- WHAT THE TASK ASKS
Once you reach the line containing "vcf # input", copy it and every line after it exactly, through the end of the data below.

- SOURCE DATA
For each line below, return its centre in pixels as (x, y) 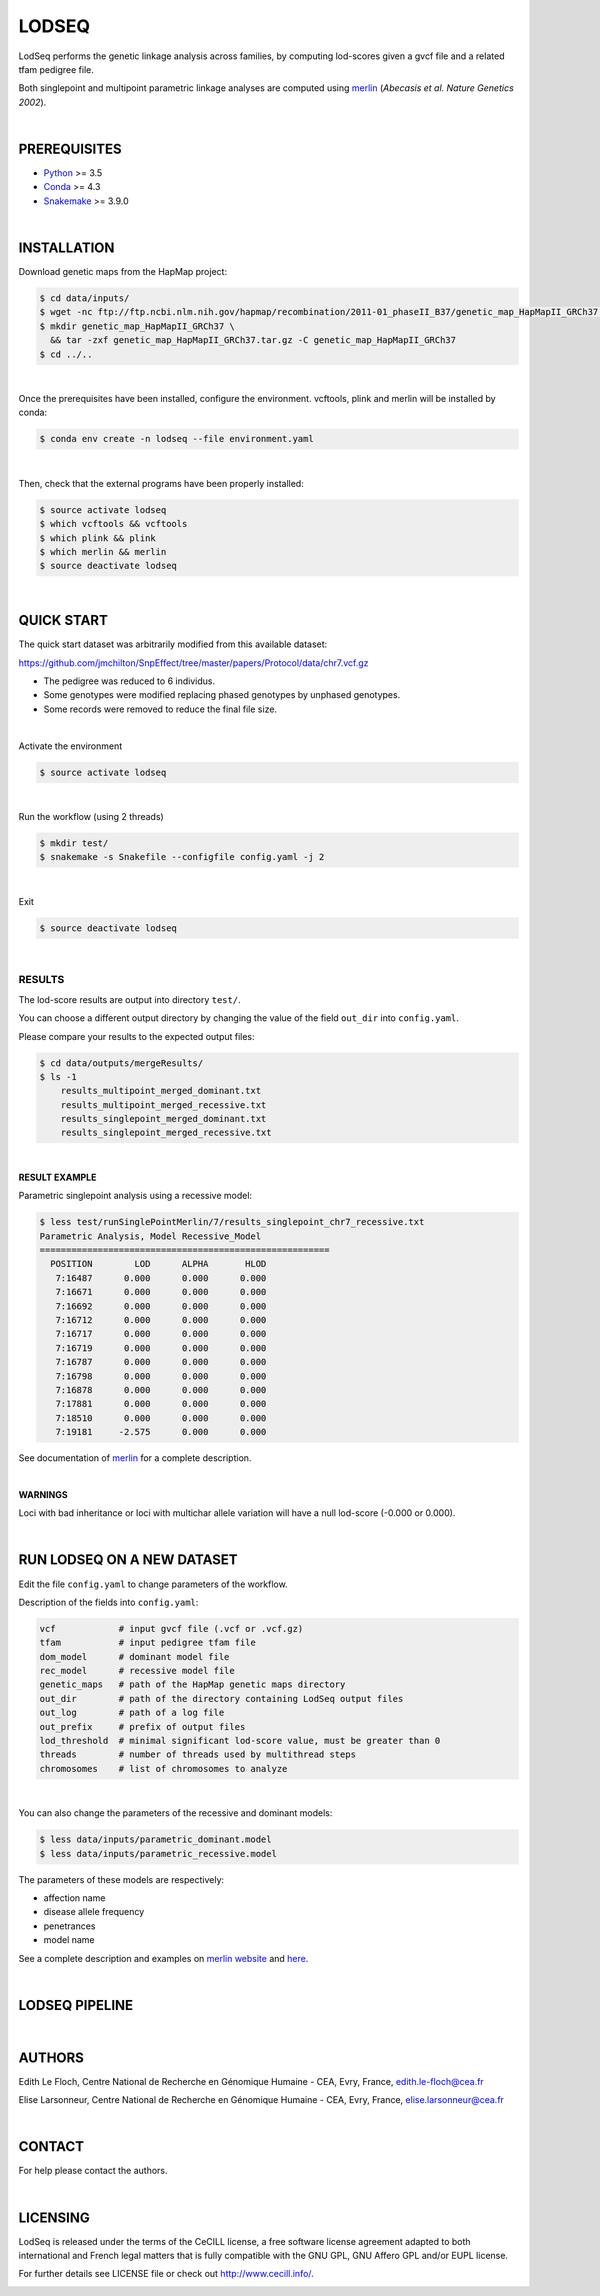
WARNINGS (43, 1494)
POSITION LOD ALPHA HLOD (158, 1264)
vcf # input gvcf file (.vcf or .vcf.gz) (171, 1628)
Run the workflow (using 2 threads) (91, 816)
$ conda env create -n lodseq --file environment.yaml (176, 439)
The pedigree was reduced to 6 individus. (129, 681)
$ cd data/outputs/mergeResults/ (121, 1063)
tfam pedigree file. (56, 69)

- OUTPUT
vcf # input gvcf file (.vcf or .vcf.gz) (171, 1628)
Run the workflow (using 2 threads) (91, 816)
$ conda env create -n lodseq --file environment.yaml (176, 439)
The pedigree was reduced to 6 individus. (129, 681)
$ cd data/outputs/mergeResults/ (121, 1063)
tfam pedigree file. (56, 69)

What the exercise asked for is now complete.